After routine dewaxing and hydration of paraffin sections of mouse lung tissues, the sections were incubated with freshly prepared DHE (2μM) in the dark for 30 min at 37°C. After washing three times with PBS, a coverslip was placed on the section, and fluorescent images were captured using a fluorescence microscope (Olympus, Tokyo, Japan).
Transmission Electron Microscopy (TEM)
Fixatives for TEM sample preparation were composed of 4% paraformaldehyde, 2.5% glutaraldehyde, and 0.02% picric acid in 0.1M sodium cacodylate buffer. Murine lungs were inflated with 1.2mL TEM fixative and were then excised and transferred to a 50mL polypropylene tube containing 10mL TEM fixative. A TEM (FEI, OR, USA) was used to obtain images with an accelerating voltage of 200 kV. AECIIs were identified according to the appearance of lamellar bodies and the microvilli at the apical cell membrane.
ChIP assay
ChIP analysis was performed following a previously described protocol (22).
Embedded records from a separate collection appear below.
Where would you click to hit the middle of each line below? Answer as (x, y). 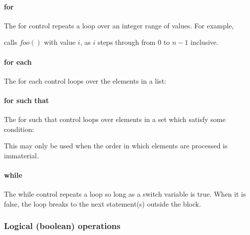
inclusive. (205, 42)
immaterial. (22, 155)
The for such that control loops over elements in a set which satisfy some (115, 119)
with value (60, 42)
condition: (19, 129)
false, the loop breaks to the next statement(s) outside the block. (103, 203)
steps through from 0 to (134, 42)
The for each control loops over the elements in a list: (85, 80)
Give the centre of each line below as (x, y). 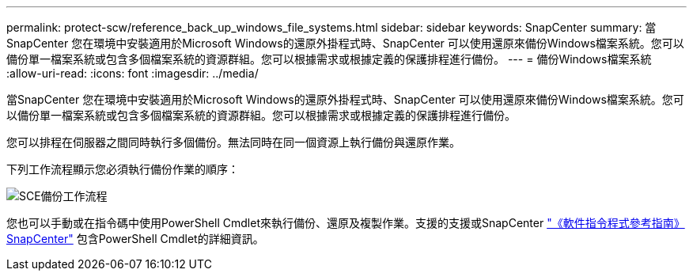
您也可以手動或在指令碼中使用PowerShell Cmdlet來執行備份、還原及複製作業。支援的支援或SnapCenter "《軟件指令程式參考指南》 (346, 223)
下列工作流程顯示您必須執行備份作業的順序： (123, 169)
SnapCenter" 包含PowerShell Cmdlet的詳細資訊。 (135, 239)
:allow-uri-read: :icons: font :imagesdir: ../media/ (133, 73)
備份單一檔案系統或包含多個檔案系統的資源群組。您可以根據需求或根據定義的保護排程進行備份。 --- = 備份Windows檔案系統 (329, 59)
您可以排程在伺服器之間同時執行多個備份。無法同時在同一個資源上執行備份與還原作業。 (233, 142)
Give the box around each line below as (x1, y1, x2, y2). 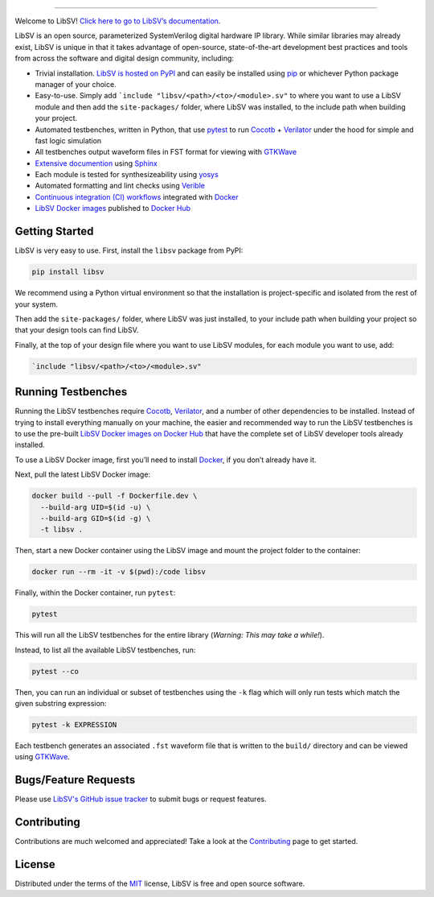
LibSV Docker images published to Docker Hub (35, 204, 191, 213)
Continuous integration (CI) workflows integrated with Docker (35, 192, 239, 201)
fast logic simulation (35, 135, 102, 145)
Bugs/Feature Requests (14, 773, 136, 787)
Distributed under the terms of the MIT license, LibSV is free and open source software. (14, 878, 305, 889)
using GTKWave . (14, 752, 70, 762)
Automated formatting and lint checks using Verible (35, 181, 205, 191)
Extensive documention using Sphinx (35, 158, 158, 168)
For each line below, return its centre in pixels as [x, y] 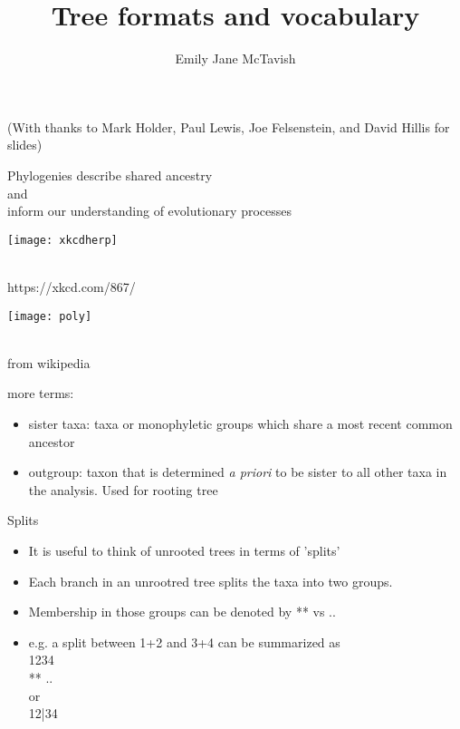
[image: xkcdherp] [62, 240]
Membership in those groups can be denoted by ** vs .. [182, 612]
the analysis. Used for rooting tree [123, 489]
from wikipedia [49, 362]
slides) [25, 145]
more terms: [41, 393]
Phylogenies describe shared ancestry [110, 175]
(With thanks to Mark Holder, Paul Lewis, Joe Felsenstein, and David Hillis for [229, 126]
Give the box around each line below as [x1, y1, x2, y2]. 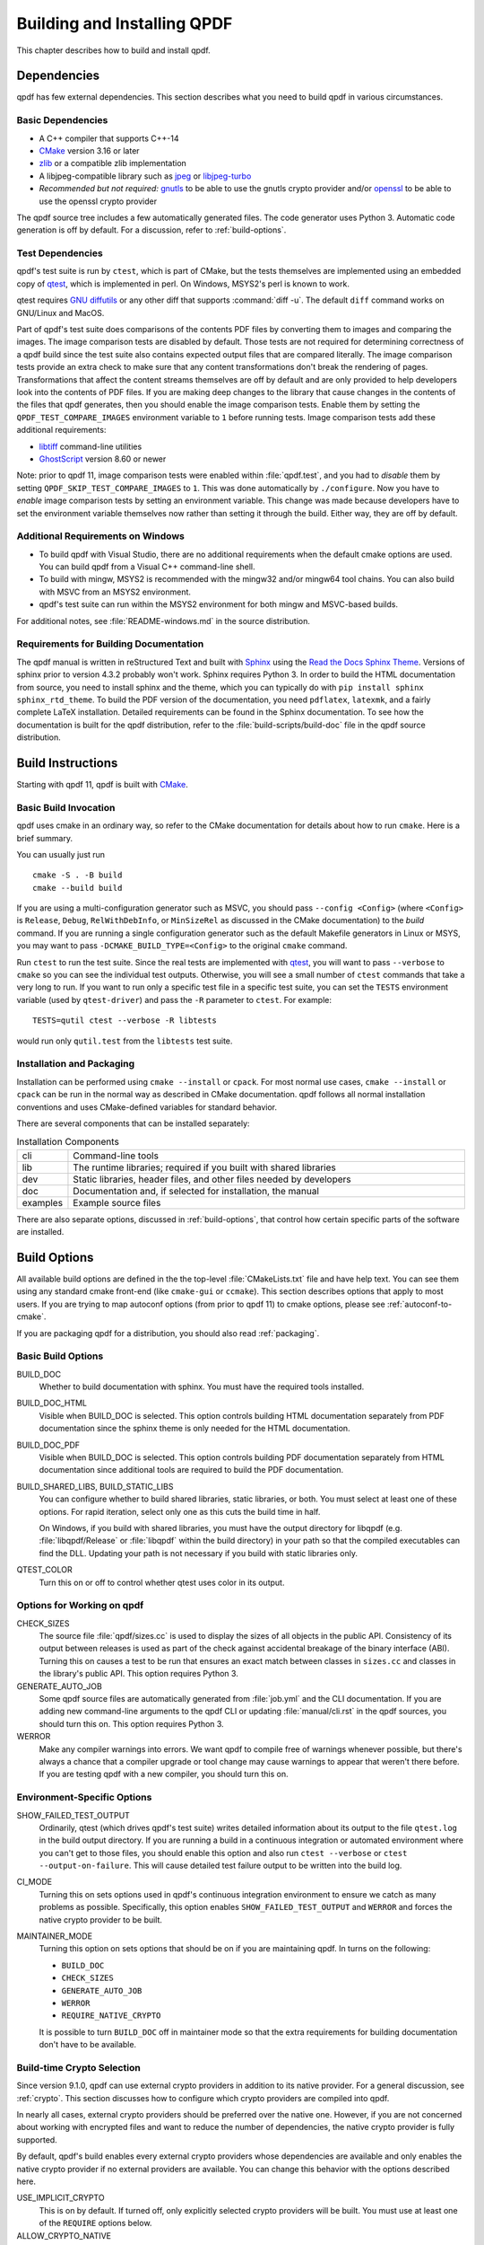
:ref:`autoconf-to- [386, 1299, 453, 1309]
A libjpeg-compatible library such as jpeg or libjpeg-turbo [39, 171, 252, 181]
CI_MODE [16, 1877, 53, 1888]
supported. [16, 2134, 57, 2145]
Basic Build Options [16, 1350, 104, 1362]
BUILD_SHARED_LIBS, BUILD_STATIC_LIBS [16, 1481, 174, 1492]
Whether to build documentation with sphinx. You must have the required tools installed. [39, 1381, 365, 1392]
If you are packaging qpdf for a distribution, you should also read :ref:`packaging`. [16, 1327, 320, 1338]

A549 cells stably expressing Sohlh2 or control vector were prepared using a Simple ChIP Enzymatic Chromatin IP Kit (Cell Signaling Technology, MA, USA) following the manufacturer's guidelines. A549 cells were treated cross-linked with 37% formaldehyde at a final concentration of 1% at room temperature for 10 min. Fragmented chromatin was treated with nuclease and subjected to sonication. Chromatin immunoprecipitation was performed with rabbit anti-Sohlh2 antibody (Novus, CO, USA) and normal rabbit IgG. After reverse cross-linking and DNA purification, immunoprecipitated DNA was quantified by real-time PCR using UltraSYBR Mixture (CWBIO, Jiangsu, China) with primers for Sohlh2 binding sites in the p62 promoter. The human p62 promoter-specific primers used were as follows: forward 5’-GAAGCTCGGGGTGCGG-3’, reverse 5’-CGGTCCTGGGACTCCCTT-3′. Primers as negative control sites were 5’-TTTCGGAAGCGTTTTCCC-3’ and 5’-AGCGCGTTCATTCAGGAA-3’. Fold enrichment was calculated based on the threshold cycle (CT) value of the IgG control using the comparative CT method.
Luciferase reporter assay
A549 cells were cultured in a 24-well plate and transiently transfected with Sohlh2 overexpression plasmid, p62 promoter firefly luciferase reporter construct, and Renilla luciferase plasmid (Promega, WI, USA) using Lipofectamine2000 (Invitrogen, CA, USA). Luciferase activities were determined 48h after transfection using a dual-luciferase reporter assay system (Vazyme, Nanjing, China). Results were represented as the ratio of Firefly to Renilla luciferase activity and normalized to vector control.
Statistical analysis
All experiments were independently repeated three times. Results were shown as the mean ± SD values. All data were analyzed with GraphPad Prism 7 software (San Diego, CA, USA). The Student t-test was used to assess the significant difference between groups. In these analyses, P value < 0.05 was considered as a statistically significant difference.